Sandra puffs out her cheeks. “Looking the way you do, how dare you act like that!”

“Dirty bitch?” I say again, while a family walking by stares at me like I’m dealing drugs to children.

“Whore!” Sandra yells. She hops into a cab, and my mother, burning with a desire to learn more about her daughter’s sleazy side, jumps into the cab with her without a good-bye. I stand paralyzed on the sidewalk, a halo of icy breath framing my face.

Finally, I go back to the apartment, unable to make sense of this. Luca is still in the kitchen, putting a frozen chicken in the oven. He looks pensive as he scrubs a potato under running water.

“Hey,” I say, entering.

“Hey,” he says. “Do you want fries with the chicken? Here, peel this potato.”

I take a knife and start to peel it, hands shaking with confusion and anxiety. “I hope my mother didn’t freak you out,” I say. “I’m sure she told you quite a few tall tales.”

“She thought we were together?”

“Well, you’ve gotta admit—”

“Right.”

“I get the feeling that Sandra hates me,” I say, watching him out of the corner of my eye.

He turns, looking both amused and guilty. “You’re not wrong.”

“What did you say?” Sandra’s choice words rattle around in my mind like marbles.

“If there’s one thing I can’t deal with, it’s crying women. Especially when it’s a crying woman I don’t even know coming into my apartment and accusing me of—”

“But you do know Sandra,” I say. “You slept with her three nights ago.”

“—God knows what kind of treachery,” he continues as if I hadn’t interrupted him. “I can’t stand it when women come home with me once and then act like we’re engaged! My intentions are clear. So I just explained to her that—”

“What did you explain to her?” I demand, the potato in my left hand and the knife in the other.

“That I’m a slave to your deprivation, that we’re actually together but you forced me to bring Sandra back here because you get off listening to me having sex with other women,” he says. “That I’m in love with you, but you’re kinky and treat me like a doormat. That I’m seeing a psychiatrist to help me figure out how to leave you. And that if I do leave you, she’ll be the first person I call.”

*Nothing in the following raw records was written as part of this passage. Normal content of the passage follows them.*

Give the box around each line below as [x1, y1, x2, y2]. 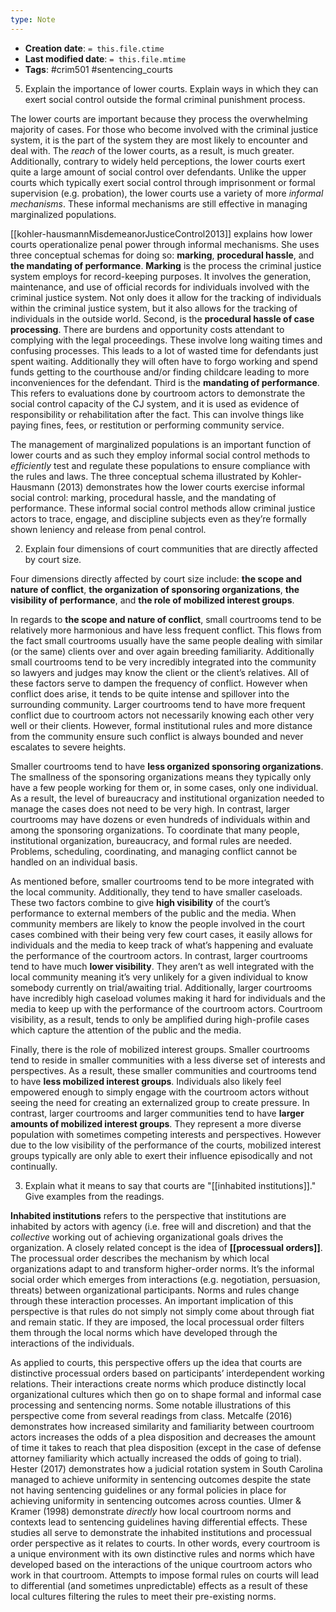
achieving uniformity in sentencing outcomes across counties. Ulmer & [10, 1494, 302, 1506]
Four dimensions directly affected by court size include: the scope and [10, 572, 303, 585]
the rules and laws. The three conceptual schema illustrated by [10, 470, 270, 482]
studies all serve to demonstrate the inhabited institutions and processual [10, 1526, 312, 1538]
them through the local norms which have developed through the [10, 1326, 278, 1338]
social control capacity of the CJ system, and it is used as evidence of [10, 397, 300, 410]
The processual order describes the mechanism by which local [10, 1252, 270, 1264]
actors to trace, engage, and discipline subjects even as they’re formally [10, 512, 307, 525]
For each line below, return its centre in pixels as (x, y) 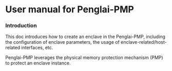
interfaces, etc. (37, 48)
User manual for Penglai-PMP (70, 10)
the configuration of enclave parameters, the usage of (62, 42)
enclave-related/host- (144, 42)
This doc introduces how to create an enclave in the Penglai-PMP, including (85, 37)
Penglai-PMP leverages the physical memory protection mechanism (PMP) (84, 58)
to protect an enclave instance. (38, 63)
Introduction (21, 26)
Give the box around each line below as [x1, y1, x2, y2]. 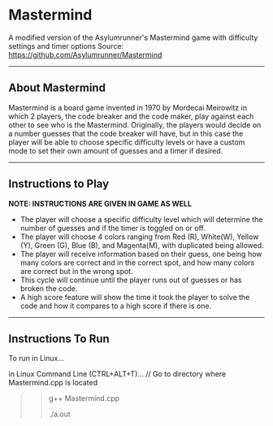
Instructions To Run [8, 332, 110, 346]
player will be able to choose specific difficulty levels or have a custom [8, 137, 245, 147]
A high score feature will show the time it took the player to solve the [19, 292, 250, 302]
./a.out [48, 409, 71, 419]
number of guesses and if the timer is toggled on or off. [19, 223, 206, 233]
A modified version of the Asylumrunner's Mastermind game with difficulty [8, 33, 258, 42]
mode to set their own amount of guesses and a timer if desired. [8, 146, 223, 155]
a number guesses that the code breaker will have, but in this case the [8, 128, 244, 138]
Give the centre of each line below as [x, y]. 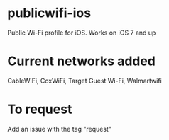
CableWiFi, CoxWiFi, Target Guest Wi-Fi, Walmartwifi [84, 81]
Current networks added [82, 61]
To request [40, 109]
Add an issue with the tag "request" [60, 129]
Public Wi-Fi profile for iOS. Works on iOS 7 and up [82, 33]
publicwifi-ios [49, 13]
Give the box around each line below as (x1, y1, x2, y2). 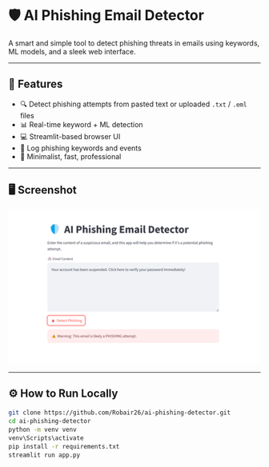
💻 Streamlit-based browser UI (19, 131, 121, 141)
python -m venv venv (8, 425, 78, 434)
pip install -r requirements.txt (8, 442, 120, 450)
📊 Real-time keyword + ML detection (19, 119, 143, 129)
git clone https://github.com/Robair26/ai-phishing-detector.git (8, 409, 231, 417)
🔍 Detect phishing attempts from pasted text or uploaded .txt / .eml (19, 99, 247, 109)
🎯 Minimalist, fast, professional (19, 151, 122, 161)
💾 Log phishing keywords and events (19, 143, 142, 153)
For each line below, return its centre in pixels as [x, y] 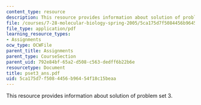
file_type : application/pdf [41, 28]
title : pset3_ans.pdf [33, 73]
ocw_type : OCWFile [29, 46]
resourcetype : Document [36, 67]
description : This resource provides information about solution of [93, 17]
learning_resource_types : [38, 34]
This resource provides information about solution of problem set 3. [89, 96]
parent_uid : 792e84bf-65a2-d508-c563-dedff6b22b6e [71, 62]
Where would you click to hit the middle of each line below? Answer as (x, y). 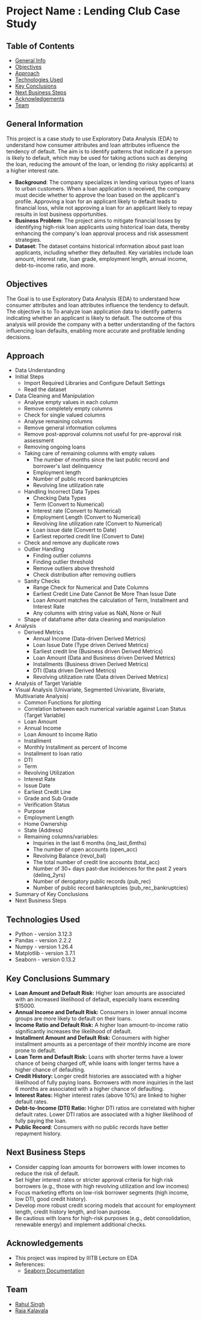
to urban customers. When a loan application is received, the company (103, 188)
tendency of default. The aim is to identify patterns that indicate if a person (99, 151)
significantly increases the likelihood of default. (73, 1031)
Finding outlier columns (62, 556)
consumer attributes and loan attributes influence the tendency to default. (98, 305)
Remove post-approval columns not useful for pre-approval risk (103, 434)
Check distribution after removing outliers (84, 575)
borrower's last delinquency (68, 466)

I can’t even believe this.

“You’re a fucking . . . asshole!” The potato tumbles to the ground with a thud, and my face turns fuchsia. “There are other ways you could have resolved that! Do you know what she called me in front of my mother?” The knife falls to the ground, too. He just might be next. “Luca! Do you realize what she’s going to say to my mother? They left in a taxi together!”

“I wouldn’t worry about your mother. She might even be relieved to hear it. She asked me if you still kiss like you did when you were sixteen. Apparently your boyfriend at the time publicly complained about your lack of tongue.”

“Holy crap.” I collapse onto a chair, for fear of melting into the floor, and repeat that about eight times.

“I told her that your tongue has since risen to the challenge.”

If I still had the knife in my hand, I swear I’d use his back for target practice.

“By the way, no more messing around like that.” He pretends to zip up his lips. “No more kissing, I mean.”

“Am I that disgusting?”

“You’re not disgusting at all, butterfly. The truth is, we shouldn’t play around with things that might lead to misunderstandings. I know, I started it, and I’ll bang my head against the fridge as punishment. But I don’t want that to ever happen again. Sex or anything remotely resembling it should be off the table for us. We’re friends, damn it, and if we let something like that get in the way, even if it’s just a joke, it might mess things up.”

“You’re right,” I whisper. I feel like a raw fish that’s been chopped up by a hysterical sushi chef.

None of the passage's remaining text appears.